*Action item*:
The line containing "7. Double-head and" marks the start, and the last line of the records below marks the end. Print that run exactly and nothing else.

*Given entries*:
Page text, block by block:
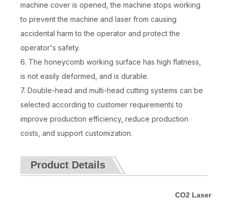
machine cover is opened, the machine stops working
to prevent the machine and laser from causing
accidental harm to the operator and protect the
operator's safety.
6. The honeycomb working surface has high flatness,
is not easily deformed, and is durable.
7. Double-head and multi-head cutting systems can be
selected according to customer requirements to
improve production efficiency, reduce production
costs, and support customization.
Product Details
CO2 Laser

*Solution for this task*:
7. Double-head and multi-head cutting systems can be
selected according to customer requirements to
improve production efficiency, reduce production
costs, and support customization.
Product Details
CO2 Laser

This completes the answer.